This exercise calls for the records to be returned exactly, with images removed.

------

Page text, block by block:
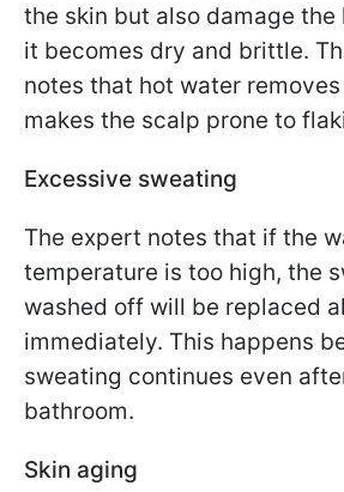
the skin but also damage the
it becomes dry and brittle.
notes that hot water
makes the scalp prone to
Excessive sweating
The expert notes that if the
temperature is too high, the
washed off will be replaced
immediately. This happens
sweating continues even
bathroom.
Skin aging
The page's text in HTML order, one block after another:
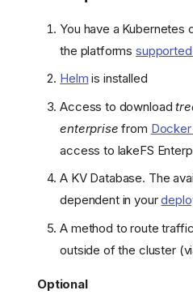
You have a Kubernetes
the platforms
Helm is installed
Access to download
enterprise from Docker
access to lakeFS
A KV Database. The
dependent in your
A method to route
outside of the cluster
Optional
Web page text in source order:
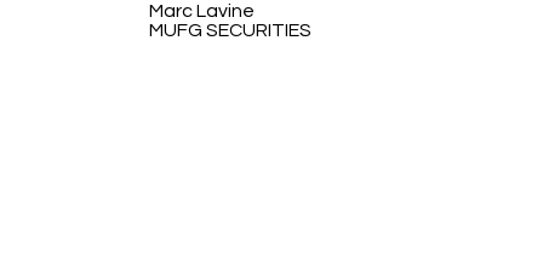
Marc Lavine
MUFG SECURITIES
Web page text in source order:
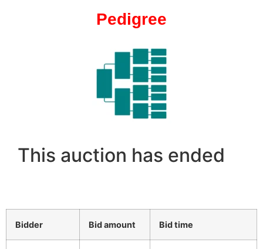
Pedigree
This auction has ended
Bidder Bid amount Bid time
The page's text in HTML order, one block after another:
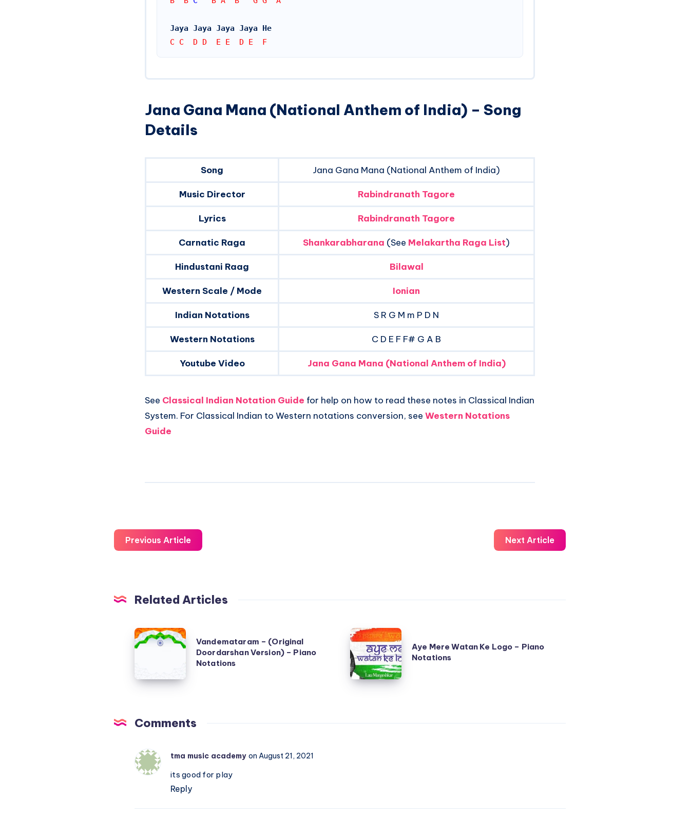
Jaya Jaya Jaya Jaya He
C C  D D  E E  D E  F
Jana Gana Mana (National Anthem of India) – Song
Details
Song Jana Gana Mana (National Anthem of India)
Music Director Rabindranath Tagore
Lyrics Rabindranath Tagore
Carnatic Raga Shankarabharana (See Melakartha Raga List)
Hindustani Raag Bilawal
Western Scale / Mode Ionian
Indian Notations S R G M m P D N
Western Notations C D E F F# G A B
Youtube Video Jana Gana Mana (National Anthem of India)
See Classical Indian Notation Guide for help on how to read these notes in Classical Indian
System. For Classical Indian to Western notations conversion, see Western Notations
Guide
Previous Article Next Article
Related Articles
Vandemataram
–
Doordarshan
Piano
Vandemataram – (Original
Doordarshan Version) – Piano
Notations
Aye
Mere
Watan
Ke
Piano
Aye Mere Watan Ke Logo – Piano
Notations
Comments
tma music academy on August 21, 2021
its good for play
Reply
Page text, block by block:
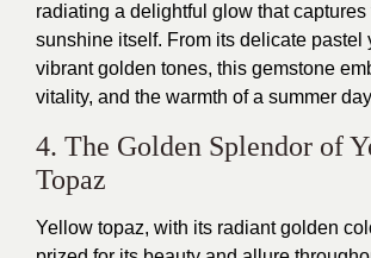
radiating a delightful glow that
sunshine itself. From its delicate pastel
vibrant golden tones, this gemstone
vitality, and the warmth of a summer
4. The Golden Splendor of
Topaz
Yellow topaz, with its radiant golden
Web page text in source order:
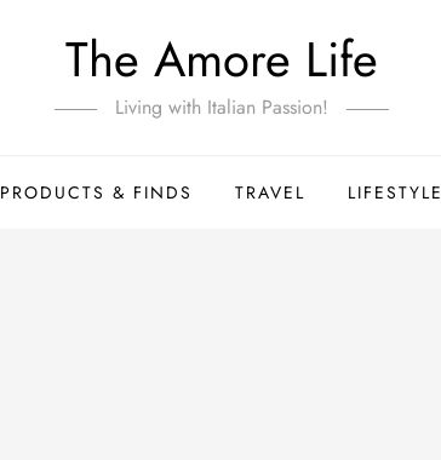
The Amore Life
Living with Italian Passion!
PRODUCTS & FINDS TRAVEL LIFESTYLE
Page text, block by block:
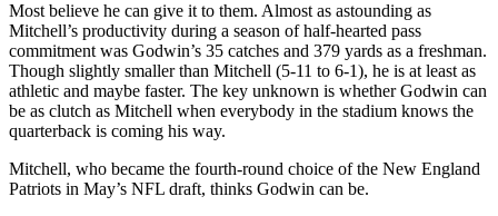
Most believe he can give it to them. Almost as astounding as
Mitchell’s productivity during a season of half-hearted pass
commitment was Godwin’s 35 catches and 379 yards as a freshman.
Though slightly smaller than Mitchell (5-11 to 6-1), he is at least as
athletic and maybe faster. The key unknown is whether Godwin can
be as clutch as Mitchell when everybody in the stadium knows the
quarterback is coming his way.
Mitchell, who became the fourth-round choice of the New England
Patriots in May’s NFL draft, thinks Godwin can be.
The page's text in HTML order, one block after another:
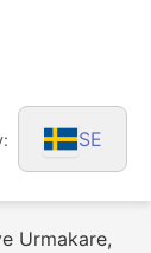
SE
Urmakare,
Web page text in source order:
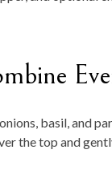
basil, and
the top and
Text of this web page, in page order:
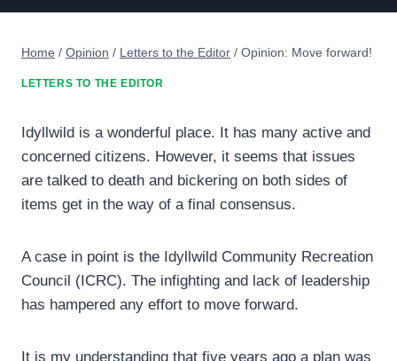
Home / Opinion / Letters to the Editor / Opinion: Move forward!
LETTERS TO THE EDITOR
Idyllwild is a wonderful place. It has many active and
concerned citizens. However, it seems that issues
are talked to death and bickering on both sides of
items get in the way of a final consensus.
A case in point is the Idyllwild Community Recreation
Council (ICRC). The infighting and lack of leadership
has hampered any effort to move forward.
It is my understanding that five years ago a plan was
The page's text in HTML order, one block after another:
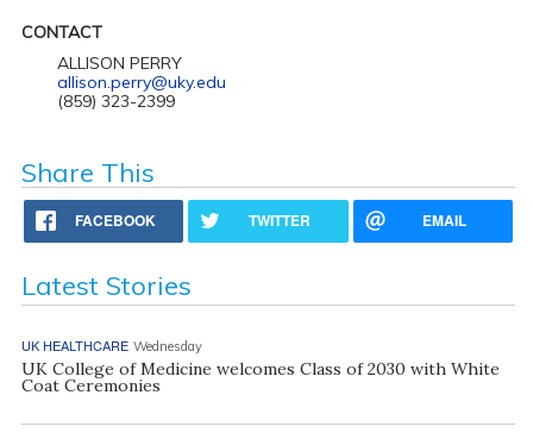
CONTACT
ALLISON PERRY
allison.perry@uky.edu
(859) 323-2399
Share This
FACEBOOK TWITTER EMAIL
Latest Stories
UK HEALTHCARE Wednesday
UK College of Medicine welcomes Class of 2030 with White
Coat Ceremonies
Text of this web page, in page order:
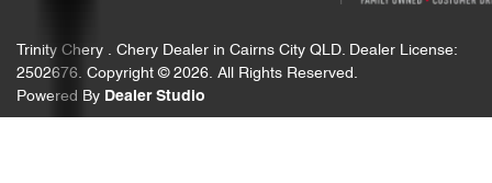
Trinity Chery . Chery Dealer in Cairns City QLD. Dealer License:
2502676. Copyright © 2026. All Rights Reserved.
Powered By Dealer Studio
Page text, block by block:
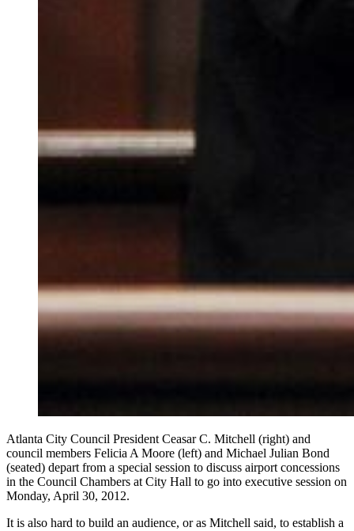
Atlanta City Council President Ceasar C. Mitchell (right) and
council members Felicia A Moore (left) and Michael Julian Bond
(seated) depart from a special session to discuss airport concessions
in the Council Chambers at City Hall to go into executive session on
Monday, April 30, 2012.
It is also hard to build an audience, or as Mitchell said, to establish a
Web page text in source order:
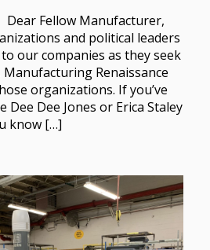
Dear Fellow Manufacturer,
and political leaders
our companies as they seek
Renaissance
organizations. If you’ve
Dee Dee Jones or Erica Staley
know […]
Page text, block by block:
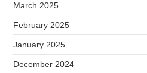
March 2025
February 2025
January 2025
December 2024
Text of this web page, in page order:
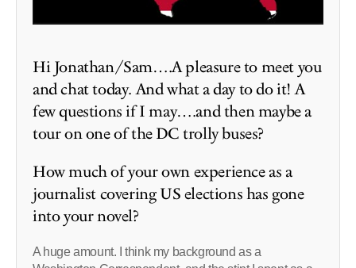
Hi Jonathan/Sam….A pleasure to meet you
and chat today. And what a day to do it! A
few questions if I may….and then maybe a
tour on one of the DC trolly buses?
How much of your own experience as a
journalist covering US elections has gone
into your novel?
A huge amount. I think my background as a
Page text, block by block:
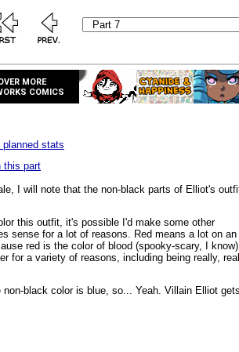
MORE
COMICS
stats
this part
I will note that the non-black parts of Elliot's
this outfit, it's possible I'd make some other
sense for a lot of reasons. Red means a lot on an
red is the color of blood (spooky-scary, I
for a variety of reasons, including being really,
black color is blue, so... Yeah. Villain Elliot
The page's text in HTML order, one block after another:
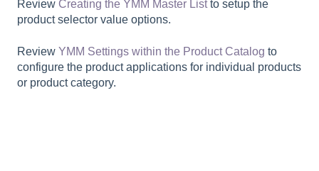
Review Creating the YMM Master Listto setup the
product selector value options.
Review YMM Settings within the Product Catalog to
configure the product applications for individual products
or product category.
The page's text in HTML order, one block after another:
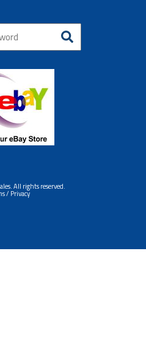
All rights reserved.
/ Privacy
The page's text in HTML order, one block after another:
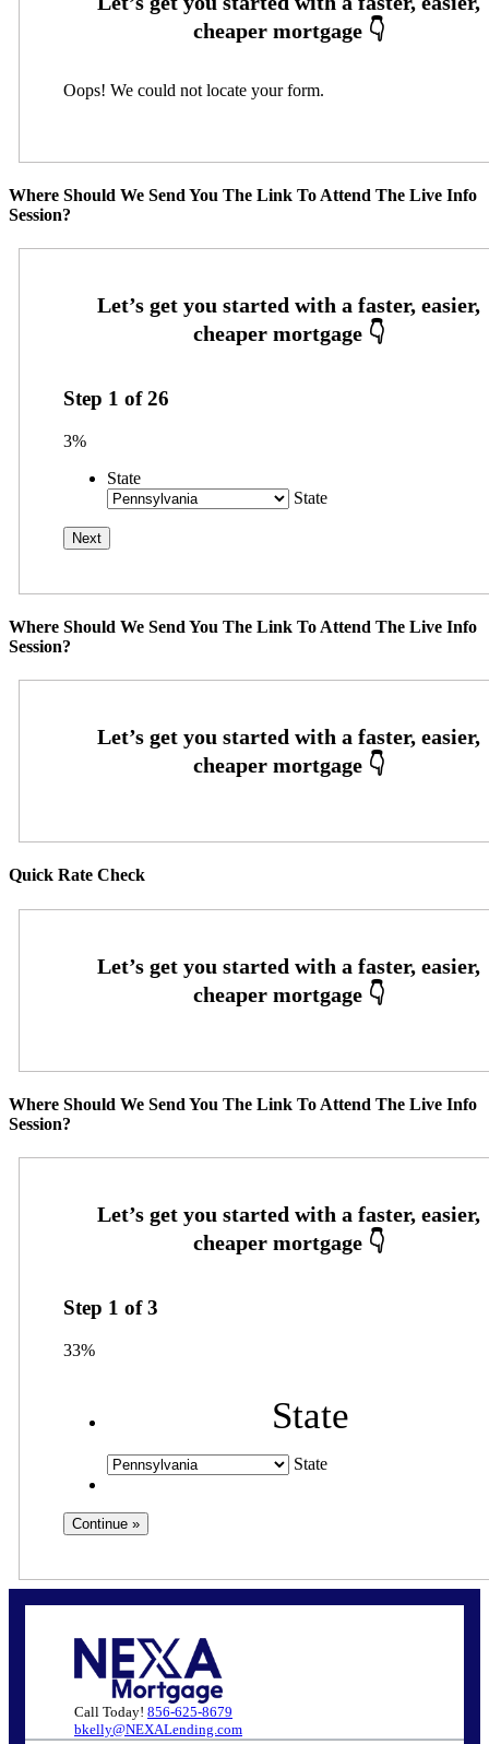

------

RESULT FOR THIS EXERCISE
Page text, block by block:
the skin but also damage the
it becomes dry and brittle.
notes that hot water
makes the scalp prone to
Excessive sweating
The expert notes that if the
temperature is too high, the
washed off will be replaced
immediately. This happens
sweating continues even
bathroom.
Skin aging
The page's text in HTML order, one block after another:
You have a Kubernetes
the platforms
Helm is installed
Access to download
enterprise from Docker
access to lakeFS
A KV Database. The
dependent in your
A method to route
outside of the cluster
Optional
Web page text in source order:
Marc Lavine
MUFG SECURITIES
Web page text in source order:
Pedigree
This auction has ended
Bidder Bid amount Bid time
The page's text in HTML order, one block after another:
Jaya Jaya Jaya Jaya He
C C  D D  E E  D E  F
Jana Gana Mana (National Anthem of India) – Song
Details
Song Jana Gana Mana (National Anthem of India)
Music Director Rabindranath Tagore
Lyrics Rabindranath Tagore
Carnatic Raga Shankarabharana (See Melakartha Raga List)
Hindustani Raag Bilawal
Western Scale / Mode Ionian
Indian Notations S R G M m P D N
Western Notations C D E F F# G A B
Youtube Video Jana Gana Mana (National Anthem of India)
See Classical Indian Notation Guide for help on how to read these notes in Classical Indian
System. For Classical Indian to Western notations conversion, see Western Notations
Guide
Previous Article Next Article
Related Articles
Vandemataram
–
Doordarshan
Piano
Vandemataram – (Original
Doordarshan Version) – Piano
Notations
Aye
Mere
Watan
Ke
Piano
Aye Mere Watan Ke Logo – Piano
Notations
Comments
tma music academy on August 21, 2021
its good for play
Reply
Page text, block by block:
radiating a delightful glow that
sunshine itself. From its delicate pastel
vibrant golden tones, this gemstone
vitality, and the warmth of a summer
4. The Golden Splendor of
Topaz
Yellow topaz, with its radiant golden
Web page text in source order:
The Amore Life
Living with Italian Passion!
PRODUCTS & FINDS TRAVEL LIFESTYLE
Page text, block by block:
Most believe he can give it to them. Almost as astounding as
Mitchell’s productivity during a season of half-hearted pass
commitment was Godwin’s 35 catches and 379 yards as a freshman.
Though slightly smaller than Mitchell (5-11 to 6-1), he is at least as
athletic and maybe faster. The key unknown is whether Godwin can
be as clutch as Mitchell when everybody in the stadium knows the
quarterback is coming his way.
Mitchell, who became the fourth-round choice of the New England
Patriots in May’s NFL draft, thinks Godwin can be.
The page's text in HTML order, one block after another:
SE
Urmakare,
Web page text in source order:
basil, and
the top and
Text of this web page, in page order:
Home / Opinion / Letters to the Editor / Opinion: Move forward!
LETTERS TO THE EDITOR
Idyllwild is a wonderful place. It has many active and
concerned citizens. However, it seems that issues
are talked to death and bickering on both sides of
items get in the way of a final consensus.
A case in point is the Idyllwild Community Recreation
Council (ICRC). The infighting and lack of leadership
has hampered any effort to move forward.
It is my understanding that five years ago a plan was
The page's text in HTML order, one block after another:
CONTACT
ALLISON PERRY
allison.perry@uky.edu
(859) 323-2399
Share This
FACEBOOK TWITTER EMAIL
Latest Stories
UK HEALTHCARE Wednesday
UK College of Medicine welcomes Class of 2030 with White
Coat Ceremonies
Text of this web page, in page order:
Trinity Chery . Chery Dealer in Cairns City QLD. Dealer License:
2502676. Copyright © 2026. All Rights Reserved.
Powered By Dealer Studio
Page text, block by block:
Atlanta City Council President Ceasar C. Mitchell (right) and
council members Felicia A Moore (left) and Michael Julian Bond
(seated) depart from a special session to discuss airport concessions
in the Council Chambers at City Hall to go into executive session on
Monday, April 30, 2012.
It is also hard to build an audience, or as Mitchell said, to establish a
Web page text in source order:
Dear Fellow Manufacturer,
and political leaders
our companies as they seek
Renaissance
organizations. If you’ve
Dee Dee Jones or Erica Staley
know […]
Page text, block by block:
March 2025
February 2025
January 2025
December 2024
Text of this web page, in page order:
Hi Jonathan/Sam….A pleasure to meet you
and chat today. And what a day to do it! A
few questions if I may….and then maybe a
tour on one of the DC trolly buses?
How much of your own experience as a
journalist covering US elections has gone
into your novel?
A huge amount. I think my background as a
Page text, block by block:
MORE
COMICS
stats
this part
I will note that the non-black parts of Elliot's
this outfit, it's possible I'd make some other
sense for a lot of reasons. Red means a lot on an
red is the color of blood (spooky-scary, I
for a variety of reasons, including being really,
black color is blue, so... Yeah. Villain Elliot
The page's text in HTML order, one block after another:
Review Creating the YMM Master Listto setup the
product selector value options.
Review YMM Settings within the Product Catalog to
configure the product applications for individual products
or product category.
The page's text in HTML order, one block after another:
All rights reserved.
/ Privacy
The page's text in HTML order, one block after another:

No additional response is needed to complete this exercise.